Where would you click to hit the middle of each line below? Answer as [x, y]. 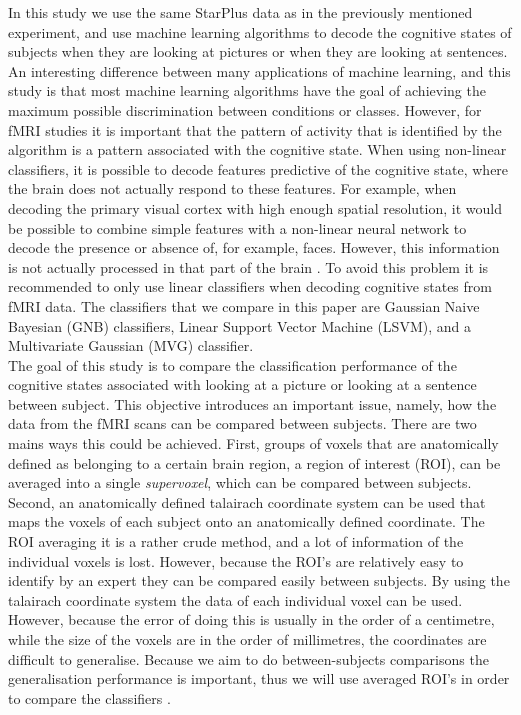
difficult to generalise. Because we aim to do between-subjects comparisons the [248, 658]
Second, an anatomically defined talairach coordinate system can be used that [247, 501]
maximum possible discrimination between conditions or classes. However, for [245, 109]
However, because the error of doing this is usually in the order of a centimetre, [251, 619]
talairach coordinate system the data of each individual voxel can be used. [235, 599]
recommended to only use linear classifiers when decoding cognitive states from [250, 286]
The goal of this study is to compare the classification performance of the [232, 364]
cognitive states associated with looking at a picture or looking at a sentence [242, 384]
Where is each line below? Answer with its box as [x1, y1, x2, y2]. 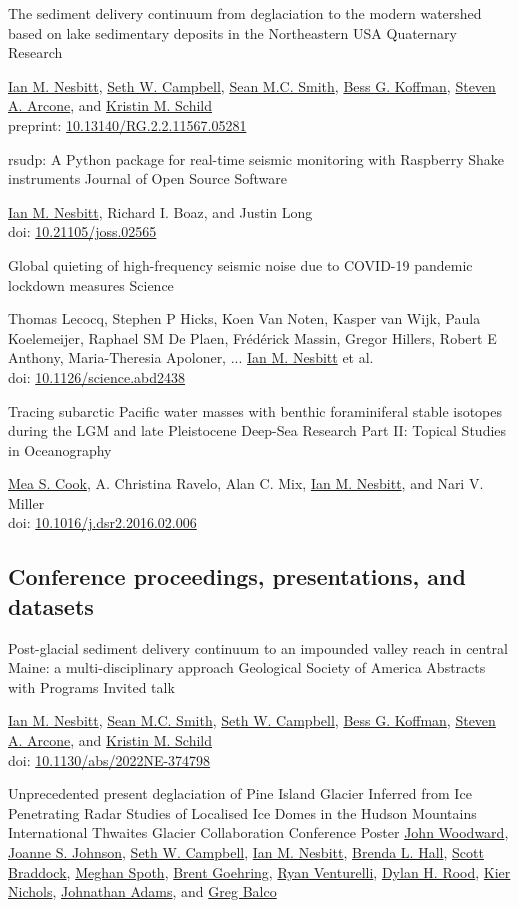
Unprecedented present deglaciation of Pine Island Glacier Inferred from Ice [8, 783, 472, 804]
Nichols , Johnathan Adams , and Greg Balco [8, 881, 277, 902]
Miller [8, 492, 45, 513]
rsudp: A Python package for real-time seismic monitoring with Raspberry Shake [8, 148, 505, 169]
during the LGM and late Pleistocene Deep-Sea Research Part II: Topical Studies [8, 420, 507, 441]
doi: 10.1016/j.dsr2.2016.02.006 [8, 512, 197, 533]
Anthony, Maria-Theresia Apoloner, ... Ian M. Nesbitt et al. [8, 347, 374, 368]
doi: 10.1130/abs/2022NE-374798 [8, 749, 211, 770]
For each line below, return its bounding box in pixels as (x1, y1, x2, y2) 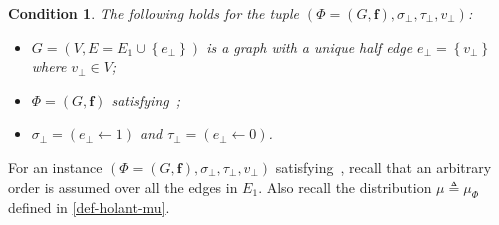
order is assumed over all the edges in (8, 176, 238, 197)
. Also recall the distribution (258, 176, 432, 197)
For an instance (8, 156, 103, 177)
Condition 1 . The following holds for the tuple (8, 3, 299, 23)
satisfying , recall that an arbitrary (275, 156, 492, 177)
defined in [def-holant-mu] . (8, 197, 170, 218)
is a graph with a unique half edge (206, 36, 413, 57)
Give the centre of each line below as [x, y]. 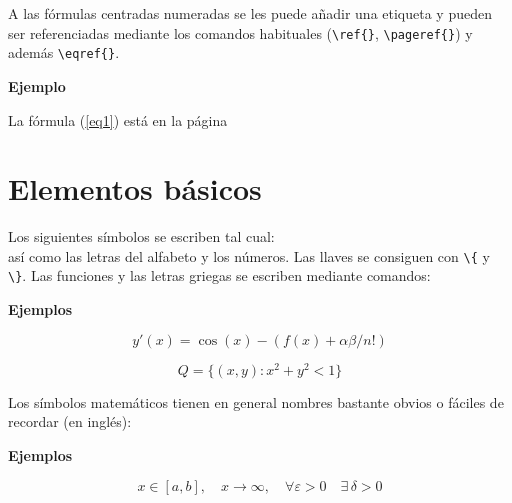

**EXERCISE REQUIREMENTS:** Exactly as written, give the entries above again, with no images.

**WRITTEN ANSWER:**
Where would you click to hit the middle of each line below? Answer as [x, y]. 
difficult to generalise. Because we aim to do between-subjects comparisons the [248, 658]
Second, an anatomically defined talairach coordinate system can be used that [247, 501]
maximum possible discrimination between conditions or classes. However, for [245, 109]
However, because the error of doing this is usually in the order of a centimetre, [251, 619]
talairach coordinate system the data of each individual voxel can be used. [235, 599]
recommended to only use linear classifiers when decoding cognitive states from [250, 286]
The goal of this study is to compare the classification performance of the [232, 364]
cognitive states associated with looking at a picture or looking at a sentence [242, 384]
Where is each line below? Answer with its box as [x1, y1, x2, y2]. 
Unprecedented present deglaciation of Pine Island Glacier Inferred from Ice [8, 783, 472, 804]
Nichols , Johnathan Adams , and Greg Balco [8, 881, 277, 902]
Miller [8, 492, 45, 513]
rsudp: A Python package for real-time seismic monitoring with Raspberry Shake [8, 148, 505, 169]
during the LGM and late Pleistocene Deep-Sea Research Part II: Topical Studies [8, 420, 507, 441]
doi: 10.1016/j.dsr2.2016.02.006 [8, 512, 197, 533]
Anthony, Maria-Theresia Apoloner, ... Ian M. Nesbitt et al. [8, 347, 374, 368]
doi: 10.1130/abs/2022NE-374798 [8, 749, 211, 770]
For each line below, return its bounding box in pixels as (x1, y1, x2, y2) 
order is assumed over all the edges in (8, 176, 238, 197)
. Also recall the distribution (258, 176, 432, 197)
For an instance (8, 156, 103, 177)
Condition 1 . The following holds for the tuple (8, 3, 299, 23)
satisfying , recall that an arbitrary (275, 156, 492, 177)
defined in [def-holant-mu] . (8, 197, 170, 218)
is a graph with a unique half edge (206, 36, 413, 57)
Give the centre of each line below as [x, y]. 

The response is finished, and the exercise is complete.